Il panorama videoludico che ho conosciuto — fatto di schermaglie quotidiane tra fan, campagne pubblicitarie altisonanti e l’orgoglio – quasi “tribale” – delle console, sta cambiando davanti ai nostri occhi. In poche settimane un simbolo della scacchiera delle esclusive è passato da una sponda all’altra: il primo Gears of War, in edizione Reloaded, titolo storicamente ancorato all’ecosistema Xbox, è sbarcato su PlayStation 5 qualche giorno fa, rompendo una tradizione quasi ventennale.

Allo stesso tempo, dal lato opposto, quella che fino a poco tempo fa era una esclusiva PlayStation (almeno su console) — Helldivers 2 — è arrivata ufficialmente su Xbox Series X|S con un lancio pianificato per lo stesso 26 agosto 2025 e un contenuto di lancio chiaramente pensato per corteggiare il pubblico Xbox, interamente dedicato ad Halo ODST. Certo, non una esclusiva altrettanto di peso come quella di Marcus Fenix e l’invasione di locuste, ma stiamo comunque parlando di uno tra i più importanti live-service di casa PlayStation degli ultimi anni.

La “guerra” delle esclusive

Quella barriera che separava una console dall’altra non era solo una strategia commerciale: era una spinta reale all’innovazione. Le “esclusive” costringevano team e piattaforme a sperimentare, a spremere fino all’ultimo ciclo di clock l’hardware su cui giravano, e a creare esperienze pensate per mostrare un’identità tecnica e narrativa precisa.

Comprare una Xbox significava sapere che avresti avuto accesso a una certa libreria di esclusive e a determinati servizi (specialmente online); scegliere PlayStation voleva dire investire in brand che, nel tempo, sono diventati monumentali — da Uncharted a God of War — titoli che hanno forgiato veri e propri standard qualitativi.

The Last of Us Joel
La forza delle esclusive PlayStation nelle ere PS3 e PS4 ha portato molte persone a legarsi indissolubilmente al marchio Sony.

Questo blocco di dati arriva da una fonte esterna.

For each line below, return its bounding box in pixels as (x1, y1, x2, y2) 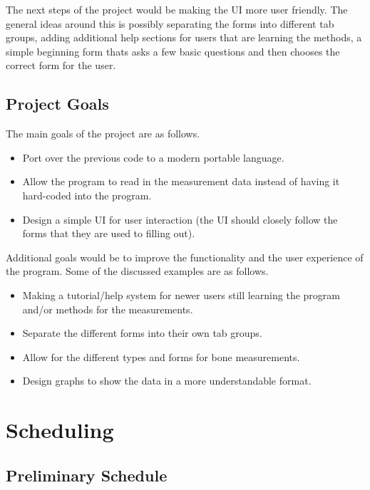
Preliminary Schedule (6, 464, 168, 486)
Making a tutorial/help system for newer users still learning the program (22, 287, 340, 302)
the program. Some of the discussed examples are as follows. (6, 264, 269, 278)
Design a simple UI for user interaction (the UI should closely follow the (22, 212, 338, 226)
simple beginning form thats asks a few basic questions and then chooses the (6, 43, 340, 58)
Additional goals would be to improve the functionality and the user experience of (6, 249, 364, 264)
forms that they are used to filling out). (22, 226, 195, 241)
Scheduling (6, 415, 114, 444)
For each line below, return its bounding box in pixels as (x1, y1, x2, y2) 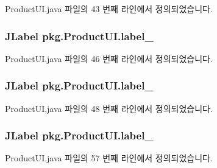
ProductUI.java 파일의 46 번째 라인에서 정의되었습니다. (5, 52, 213, 65)
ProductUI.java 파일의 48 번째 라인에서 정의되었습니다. (5, 102, 213, 114)
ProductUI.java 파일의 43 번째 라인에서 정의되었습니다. (5, 2, 213, 15)
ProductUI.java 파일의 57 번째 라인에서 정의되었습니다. (5, 152, 213, 164)
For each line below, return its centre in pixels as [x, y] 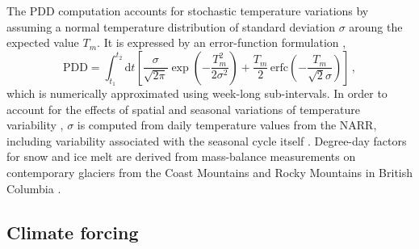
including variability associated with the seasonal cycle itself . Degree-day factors [207, 140]
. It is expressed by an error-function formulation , [222, 42]
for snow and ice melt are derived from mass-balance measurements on [181, 156]
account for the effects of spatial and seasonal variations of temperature [184, 109]
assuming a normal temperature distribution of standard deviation [171, 26]
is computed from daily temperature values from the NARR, [227, 125]
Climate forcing [73, 232]
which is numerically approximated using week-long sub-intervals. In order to [197, 93]
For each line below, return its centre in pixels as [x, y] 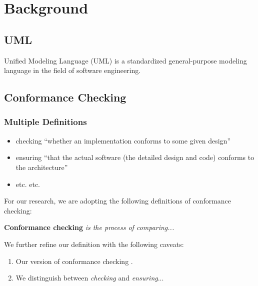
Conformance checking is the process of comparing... [89, 227]
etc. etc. [28, 184]
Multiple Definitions [45, 122]
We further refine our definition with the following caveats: [94, 244]
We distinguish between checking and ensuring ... [90, 278]
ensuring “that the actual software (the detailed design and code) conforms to [135, 157]
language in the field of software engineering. [72, 70]
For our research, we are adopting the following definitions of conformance [118, 201]
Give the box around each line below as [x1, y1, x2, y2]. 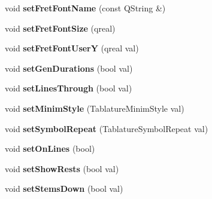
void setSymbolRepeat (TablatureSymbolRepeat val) [5, 122, 208, 134]
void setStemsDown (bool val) [5, 182, 123, 195]
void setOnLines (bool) [5, 142, 95, 155]
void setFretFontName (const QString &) [5, 2, 166, 14]
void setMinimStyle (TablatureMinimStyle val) [5, 102, 184, 114]
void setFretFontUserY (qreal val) [5, 42, 139, 54]
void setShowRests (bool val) [5, 162, 119, 174]
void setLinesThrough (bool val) [5, 82, 132, 94]
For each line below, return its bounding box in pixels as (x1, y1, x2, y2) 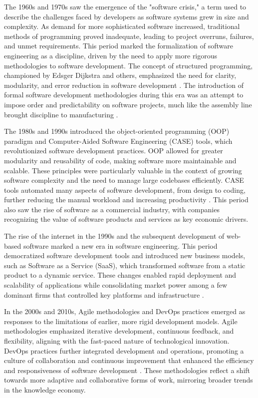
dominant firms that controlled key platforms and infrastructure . (4, 289, 204, 300)
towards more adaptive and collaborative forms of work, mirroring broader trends (4, 375, 253, 385)
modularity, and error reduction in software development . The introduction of (4, 79, 244, 90)
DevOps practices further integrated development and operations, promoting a (4, 345, 244, 356)
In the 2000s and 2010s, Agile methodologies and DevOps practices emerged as (4, 306, 246, 317)
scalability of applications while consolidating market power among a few (4, 280, 228, 290)
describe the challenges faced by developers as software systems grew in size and (4, 11, 249, 21)
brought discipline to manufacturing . (4, 109, 118, 119)
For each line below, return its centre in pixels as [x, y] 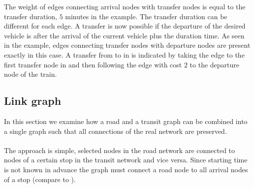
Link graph [33, 101]
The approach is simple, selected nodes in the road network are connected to [120, 150]
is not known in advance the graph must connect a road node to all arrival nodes [126, 169]
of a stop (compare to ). [40, 179]
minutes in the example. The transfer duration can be [146, 16]
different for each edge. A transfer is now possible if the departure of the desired [125, 26]
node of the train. [31, 74]
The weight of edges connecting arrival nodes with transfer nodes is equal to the [125, 6]
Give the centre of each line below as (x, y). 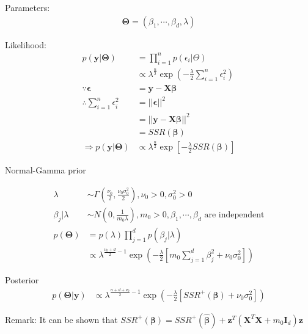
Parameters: (28, 7)
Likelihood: (26, 44)
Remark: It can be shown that (61, 319)
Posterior (22, 279)
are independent (234, 215)
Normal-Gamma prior (46, 170)
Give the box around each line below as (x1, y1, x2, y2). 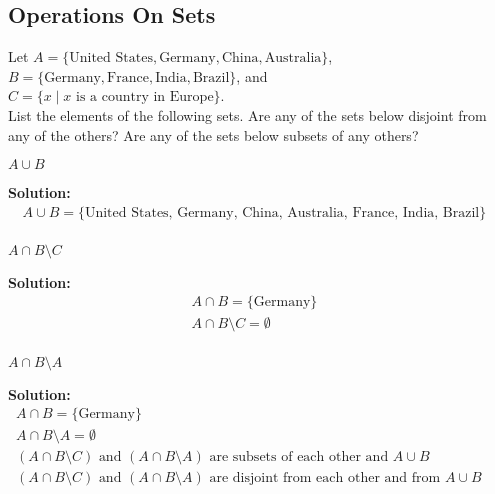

Per il pubblico generale la doppia apertura delle esclusive è un motivo di festa: più giochi accessibili, meno barriere d’ingresso, più scelta. Però io — che ho vissuto la cosiddetta “console war” in prima persona durante l’adolescenza — fatico a vedere solo benefici in questa nuova era. Nelle righe che seguono spiegherò perché, al di là dell’immediato entusiasmo collettivo, questa smaterializzazione delle “isole proprietarie” non mi convince del tutto — e quali potrebbero essere gli effetti collaterali per i giocatori e per la cultura videoludica nel suo complesso.

La colpa è solo di Xbox?

Negli ultimi diciotto mesi abbiamo assistito a una metamorfosi rapida e in parte inaspettata nell’identità di Xbox. Le grandi mosse di Microsoft — prima con l’acquisizione di ZeniMax/Bethesda e poi con quella mastodontica di Activision Blizzard — hanno innescato un riassetto strategico che ha costretto Phil Spencer e il suo team a ripensare il ruolo di Xbox nel mercato. Dove molti si aspettavano un rafforzamento delle barriere proprietarie e la conversione di franchise multipiattaforma in esclusive totalizzanti (in primis Call of Duty), il risultato è stato paradossalmente opposto: invece di innalzare mura difensive, Microsoft ha cominciato a edificare un ecosistema diffuso.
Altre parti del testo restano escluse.